A UV-Vis spectra sample of the mixture solution containing HAuCl4 and mushroom extract, after synthesis of AuNPs.

Citation: Green Processing and Synthesis 7, 1; 10.1515/gps-2017-0004

Figure 3:
Figure 3:

Surface plot (A) and contour plot (B) for λmax of the synthesized AuNPs as function of MEC (g/100 ml) and the amount of HAuCl4 (ml).

Citation: Green Processing and Synthesis 7, 1; 10.1515/gps-2017-0004

3.2.2 Concentration of AuNPs

As clearly observed in Table 2, by increasing both MEC and amount of HAuCl4 at low levels, the AuNPs concentration increased, at lower levels of those independent variables, the concentration of the synthesized AuNPs decreased. As clearly observed in Table 3, the MEC affected the AuNPs concentration more significantly as compared to amount of HAuCl4. Therefore, MEC is considered to be the most vital parameter in the determination of this response. As shown in Figure 4A, at low and high amounts of HAuCl4, by decreasing the amount of MEC the concentration of AuNPs solution decreased. The obtained result was in agreement with findings of Dwivedi and Gopal [35]. They indicated that at high concentration of Chenopodium album leaf extract at constant Au ions concentration, the absorbance peak of NPs solution was increased, therefore, the concentration of AuNPs colloids was increased. The obtained results indicated that the minimum concentration was obtained at minimum MEC and maximum amount of HAuCl4 (295 ppm) and maximum concentration was formed at central range of MEC and amount of HAuCl4 (554.04) (Figure 4B).

Figure 4:
Figure 4:

Surface plot (A) and contour plot (B) for concentration of synthesized AuNPs as function of MEC (g/100 ml) and amount of HAuCl4 (ml).

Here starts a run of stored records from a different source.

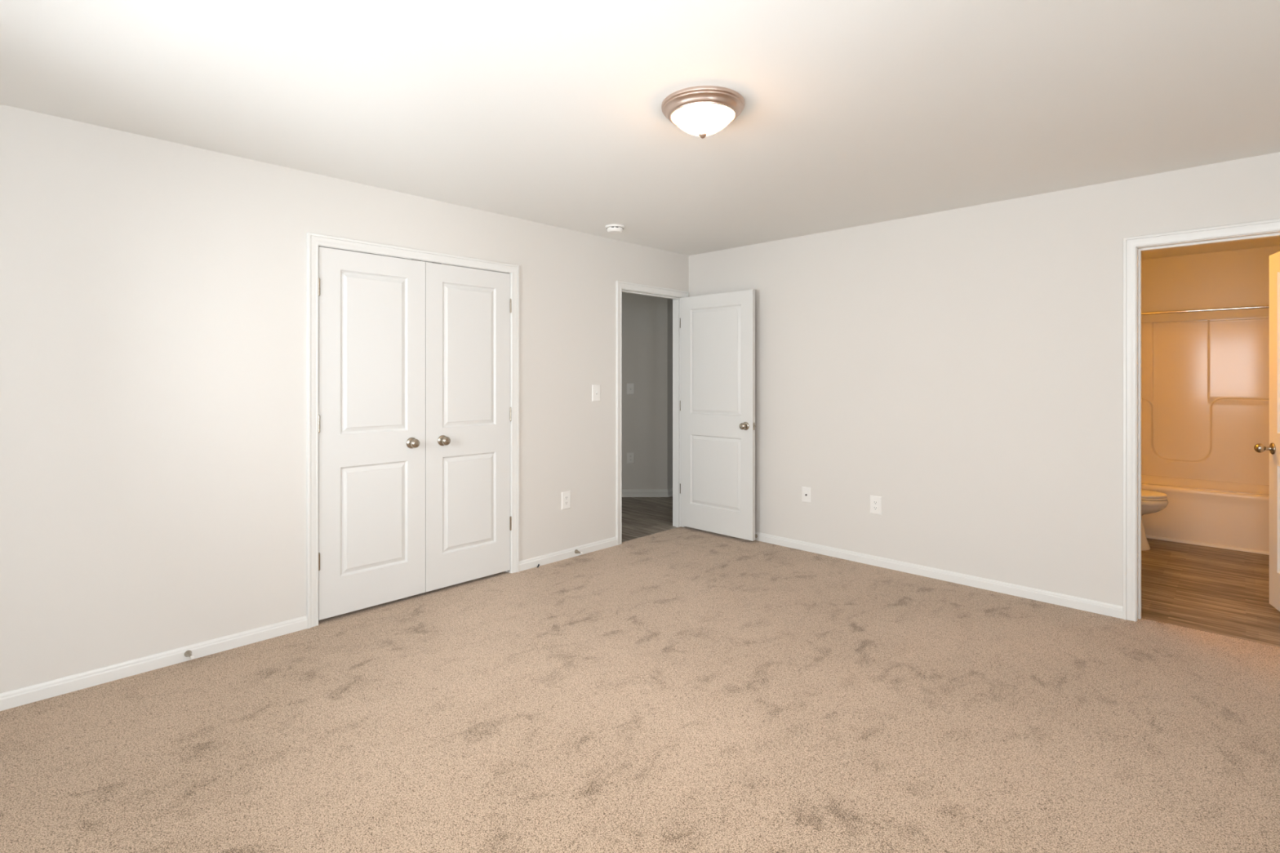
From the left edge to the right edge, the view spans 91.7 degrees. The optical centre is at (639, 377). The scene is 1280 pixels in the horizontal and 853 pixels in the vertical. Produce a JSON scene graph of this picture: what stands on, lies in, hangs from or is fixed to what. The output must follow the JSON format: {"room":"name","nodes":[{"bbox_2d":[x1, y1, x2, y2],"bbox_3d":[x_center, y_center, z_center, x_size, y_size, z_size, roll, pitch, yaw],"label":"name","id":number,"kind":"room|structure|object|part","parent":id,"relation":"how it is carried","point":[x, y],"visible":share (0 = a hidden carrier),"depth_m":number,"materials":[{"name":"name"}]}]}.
{"room":"empty bedroom","nodes":[
{"label":"empty bedroom","id":0,"kind":"room"},
{"bbox_2d":[0,104,688,693],"bbox_3d":[-1.365,0.144,3.844,0.120,2.490,5.070,0,0,44],"label":"wall","id":1,"kind":"structure","parent":0,"point":[153,291],"depth_m":2.94,"materials":[{"name":"white paint"}]},
{"bbox_2d":[0,615,307,711],"bbox_3d":[-2.386,1.312,2.690,0.013,0.079,1.751,0,0,44],"label":"baseboard","id":2,"kind":"structure","parent":1,"relation":"attached to","point":[40,691],"depth_m":2.81,"materials":[{"name":"white paint"}]},
{"bbox_2d":[184,650,194,659],"bbox_3d":[-2.111,1.305,2.915,0.074,0.030,0.030,0,0,44],"label":"door stop","id":3,"kind":"object","parent":2,"relation":"attached to","point":[188,653],"visible":1,"depth_m":2.92,"materials":[{"name":"silver metal"}]},
{"bbox_2d":[318,246,425,620],"bbox_3d":[-1.521,0.302,3.579,0.098,2.030,0.619,0,0,44],"label":"door","id":4,"kind":"structure","parent":1,"relation":"in","point":[371,308],"depth_m":3.57,"materials":[{"name":"white paint"}]},
{"bbox_3d":[-1.351,0.394,3.721,0.052,0.055,0.055,0,0,44],"label":"knob","id":5,"kind":"part","parent":4,"relation":"part of","materials":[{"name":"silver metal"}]},
{"bbox_2d":[306,232,519,628],"bbox_3d":[-1.350,0.302,3.846,0.138,2.153,1.352,0,0,44],"label":"door frame","id":6,"kind":"structure","parent":1,"relation":"attached to","point":[313,240],"depth_m":3.41,"materials":[{"name":"white paint"}]},
{"bbox_2d":[425,262,511,591],"bbox_3d":[-1.088,0.302,4.026,0.098,2.030,0.619,0,0,44],"label":"door","id":7,"kind":"structure","parent":1,"relation":"in","point":[468,411],"depth_m":4.01,"materials":[{"name":"white paint"}]},
{"bbox_3d":[-1.210,0.394,3.866,0.052,0.055,0.055,0,0,44],"label":"knob","id":8,"kind":"part","parent":7,"relation":"part of","materials":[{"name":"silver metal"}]},
{"bbox_2d":[561,490,570,510],"bbox_3d":[-0.546,0.908,4.599,0.009,0.130,0.084,0,0,44],"label":"wall outlet","id":9,"kind":"object","parent":1,"relation":"attached to","point":[566,495],"visible":1,"depth_m":4.60,"materials":[{"name":"white plastic"}]},
{"bbox_2d":[519,536,617,571],"bbox_3d":[-0.514,1.312,4.630,0.013,0.079,0.937,0,0,44],"label":"baseboard","id":10,"kind":"structure","parent":1,"relation":"attached to","point":[554,557],"depth_m":4.58,"materials":[{"name":"white paint"}]},
{"bbox_2d":[574,549,582,554],"bbox_3d":[-0.453,1.303,4.631,0.072,0.030,0.030,0,0,44],"label":"door stop","id":11,"kind":"object","parent":1,"relation":"attached to","point":[576,551],"visible":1,"depth_m":4.63,"materials":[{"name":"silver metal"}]},
{"bbox_2d":[591,384,599,401],"bbox_3d":[-0.334,0.119,4.812,0.018,0.130,0.084,0,0,44],"label":"light switch","id":12,"kind":"object","parent":1,"relation":"attached to","point":[595,388],"visible":1,"depth_m":4.81,"materials":[{"name":"white plastic"}]},
{"bbox_2d":[615,280,688,545],"bbox_3d":[0.080,0.302,5.327,0.138,2.153,0.890,0,0,44],"label":"door frame","id":13,"kind":"structure","parent":1,"relation":"attached to","point":[620,285],"depth_m":5.34,"materials":[{"name":"white paint"}]},
{"bbox_2d":[680,289,755,541],"bbox_3d":[0.636,0.303,5.295,0.812,2.027,0.162,0,0,44],"label":"door","id":14,"kind":"structure","parent":1,"relation":"in","point":[717,401],"depth_m":5.24,"materials":[{"name":"white paint"}]},
{"bbox_3d":[0.834,0.394,5.026,0.055,0.055,0.052,0,0,44],"label":"knob","id":15,"kind":"part","parent":14,"relation":"part of","materials":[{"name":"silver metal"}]},
{"bbox_2d":[0,496,1279,852],"bbox_3d":[0.320,1.369,4.514,7.227,0.060,8.135,0,0,44],"label":"floor","id":16,"kind":"structure","parent":0,"point":[678,690],"depth_m":2.41,"materials":[{"name":"beige carpet"}]},
{"bbox_2d":[1141,489,1168,550],"bbox_3d":[3.797,0.968,5.067,0.777,0.762,0.490,0,0,44],"label":"toilet","id":17,"kind":"object","parent":16,"relation":"on","point":[1152,502],"visible":0.2,"depth_m":4.79,"materials":[{"name":"white ceramic"}]},
{"bbox_3d":[3.896,0.935,4.970,0.484,0.016,0.364,0,0,44],"label":"seat","id":18,"kind":"part","parent":17,"relation":"part of","materials":[{"name":"white plastic"}]},
{"bbox_3d":[3.890,0.915,4.977,0.506,0.020,0.368,0,0,44],"label":"lid","id":19,"kind":"part","parent":17,"relation":"part of","materials":[{"name":"white plastic"}]},
{"bbox_2d":[1141,316,1269,555],"bbox_3d":[4.606,0.421,5.388,1.517,1.856,0.720,0,0,44],"label":"shower","id":20,"kind":"object","parent":16,"relation":"on","point":[1205,384],"visible":0.58,"depth_m":5.38,"materials":[{"name":"beige plastic"}]},
{"bbox_2d":[1141,474,1269,551],"bbox_3d":[4.605,1.125,5.387,1.517,0.448,0.716,0,0,44],"label":"tub","id":21,"kind":"object","parent":20,"relation":"in","point":[1233,514],"depth_m":5.01,"materials":[{"name":"beige plastic"}]},
{"bbox_2d":[0,0,1279,255],"bbox_3d":[0.225,-1.151,2.309,4.540,0.100,5.070,0,0,44],"label":"ceiling","id":22,"kind":"structure","parent":0,"point":[855,113],"depth_m":2.38,"materials":[{"name":"white paint"}]},
{"bbox_2d":[605,224,624,234],"bbox_3d":[-0.182,-1.079,4.534,0.143,0.044,0.143,0,0,44],"label":"smoke detector","id":23,"kind":"object","parent":22,"relation":"attached to","point":[611,228],"visible":1,"depth_m":4.49,"materials":[{"name":"white plastic"}]},
{"bbox_2d":[661,85,744,138],"bbox_3d":[0.253,-1.033,2.508,0.335,0.136,0.335,0,0,44],"label":"ceiling light","id":24,"kind":"object","parent":22,"relation":"attached to","point":[701,111],"visible":1,"depth_m":2.42,"materials":[{"name":"white glass"}]},
{"bbox_3d":[0.253,-1.017,2.508,0.249,0.077,0.249,0,0,44],"label":"lamp shade","id":25,"kind":"part","parent":24,"relation":"part of","materials":[{"name":"white glass"}]},
{"bbox_2d":[622,292,667,488],"bbox_3d":[-0.927,0.144,7.071,2.475,2.490,0.100,0,0,-1],"label":"wall","id":26,"kind":"structure","parent":0,"point":[644,317],"depth_m":7.04,"materials":[{"name":"white paint"}]},
{"bbox_2d":[626,382,634,394],"bbox_3d":[-0.107,0.127,7.027,0.082,0.126,0.018,0,0,-1],"label":"light switch","id":27,"kind":"object","parent":26,"relation":"attached to","point":[630,386],"visible":1,"depth_m":7.03,"materials":[{"name":"white plastic"}]},
{"bbox_2d":[626,452,634,463],"bbox_3d":[-0.105,0.911,7.031,0.082,0.126,0.009,0,0,-1],"label":"wall outlet","id":28,"kind":"object","parent":26,"relation":"attached to","point":[630,455],"visible":1,"depth_m":7.03,"materials":[{"name":"white plastic"}]},
{"bbox_2d":[622,488,672,497],"bbox_3d":[-0.174,1.307,7.274,3.951,0.084,0.816,0,0,-20],"label":"baseboard","id":29,"kind":"structure","parent":26,"relation":"attached to","point":[625,492],"depth_m":7.03,"materials":[{"name":"white paint"}]},
{"bbox_2d":[667,298,672,488],"bbox_3d":[1.268,0.144,7.418,1.057,2.490,1.870,0,0,44],"label":"wall","id":30,"kind":"structure","parent":0,"point":[669,300],"depth_m":7.07,"materials":[{"name":"white paint"}]},
{"bbox_2d":[688,151,1279,606],"bbox_3d":[2.027,0.144,4.175,4.540,2.490,0.120,0,0,44],"label":"wall","id":31,"kind":"structure","parent":0,"point":[959,369],"depth_m":4.00,"materials":[{"name":"white paint"}]},
{"bbox_2d":[801,486,811,502],"bbox_3d":[1.282,0.906,4.800,0.078,0.118,0.017,0,0,44],"label":"cable plate","id":32,"kind":"object","parent":31,"relation":"attached to","point":[806,491],"visible":1,"depth_m":4.80,"materials":[{"name":"white plastic"}]},
{"bbox_2d":[870,495,881,515],"bbox_3d":[1.677,0.909,4.424,0.084,0.130,0.009,0,0,44],"label":"wall outlet","id":33,"kind":"object","parent":31,"relation":"attached to","point":[875,501],"visible":1,"depth_m":4.42,"materials":[{"name":"white plastic"}]},
{"bbox_2d":[755,531,1123,618],"bbox_3d":[1.558,1.312,4.536,3.124,0.079,0.013,0,0,44],"label":"baseboard","id":34,"kind":"structure","parent":31,"relation":"attached to","point":[1075,602],"depth_m":4.04,"materials":[{"name":"white paint"}]},
{"bbox_2d":[1123,218,1279,622],"bbox_3d":[3.024,0.302,3.200,0.841,2.153,0.138,0,0,44],"label":"door frame","id":35,"kind":"structure","parent":31,"relation":"attached to","point":[1131,243],"depth_m":3.42,"materials":[{"name":"white paint"}]},
{"bbox_2d":[1253,251,1279,611],"bbox_3d":[3.511,0.303,3.299,0.199,2.027,0.724,0,0,28],"label":"door","id":36,"kind":"structure","parent":31,"relation":"in","point":[1273,448],"depth_m":3.57,"materials":[{"name":"white paint"}]},
{"bbox_3d":[3.598,0.409,3.594,0.070,0.053,0.053,0,0,28],"label":"knob","id":37,"kind":"part","parent":36,"relation":"part of","materials":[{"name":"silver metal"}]},
{"bbox_2d":[1141,245,1279,323],"bbox_3d":[4.892,0.144,5.684,1.525,2.490,0.100,0,0,44],"label":"wall","id":38,"kind":"structure","parent":0,"point":[1236,277],"depth_m":5.50,"materials":[{"name":"white paint"}]},
{"bbox_2d":[1141,235,1279,259],"bbox_3d":[3.862,-1.151,4.618,1.725,0.100,3.065,0,0,44],"label":"ceiling","id":39,"kind":"structure","parent":0,"point":[1273,241],"depth_m":5.28,"materials":[{"name":"white paint"}]},
{"bbox_3d":[3.278,0.144,5.182,0.100,2.490,3.065,0,0,44],"label":"wall","id":40,"kind":"structure","parent":0,"visible":0},
{"bbox_2d":[1141,305,1269,315],"bbox_3d":[4.381,-0.541,5.155,1.525,0.060,0.060,0,0,44],"label":"shower rod","id":41,"kind":"object","parent":40,"relation":"attached to","point":[1260,306],"visible":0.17,"depth_m":4.99,"materials":[{"name":"silver metal"}]},
{"bbox_3d":[4.116,-0.541,5.412,0.778,0.025,0.025,0,0,44],"label":"rod","id":42,"kind":"part","parent":41,"relation":"part of","materials":[{"name":"silver metal"}]},
{"bbox_3d":[4.661,-0.541,4.886,0.737,0.023,0.023,0,0,44],"label":"rod","id":43,"kind":"part","parent":41,"relation":"part of","materials":[{"name":"silver metal"}]}
]}

Citation: Green Processing and Synthesis 7, 1; 10.1515/gps-2017-0004

3.3 Optimization of processing parameters for the synthesized AuNPs

The AuNPs would be considered an optimum product if the process resulted in the smallest mean particle size (λmax) and highest AuNPs concentration. Therefore, an overlaid contour plot as a graphical optimization approach was used to find the optimum region for synthesis variables in order to synthesize AuNPs with the minimum λmax and maximum AuNPs concentration (Figure 5). The specified white colored area in Figure 5 indicated the desired MEC and amount of HAuCl4 levels to get the optimum AuNPs products. Numerical multiple optimization was also used to find the exact optimum levels of studied synthesis variables. The results also showed that the synthesis conditions with a HAuCl4 of 10 ml for 5 g MEC in preparation of AuNPs would give the most desirable products with λmax in 550 nm wavelength and the synthesized AuNPs with concentration of 534 ppm. Moreover, three AuNPs solutions were prepared according to the recommended optimal levels by numerical multiple optimization and characterized in terms of studied physicochemical properties. The mean measured experimental values for the λmax and AuNPs concentration of these three AuNPs solution samples were 551±1 nm and 535.54±1.16 ppm, respectively. The overall similarities between the experimental and predicted values for these characteristics established the adequacy of the suggested regression equations.

Figure 5:
Figure 5:

Overlaid contour plot of AuNPs λmax and concentration with acceptable levels as function of MEC (g/100 ml) and amount of HAuCl4 (ml).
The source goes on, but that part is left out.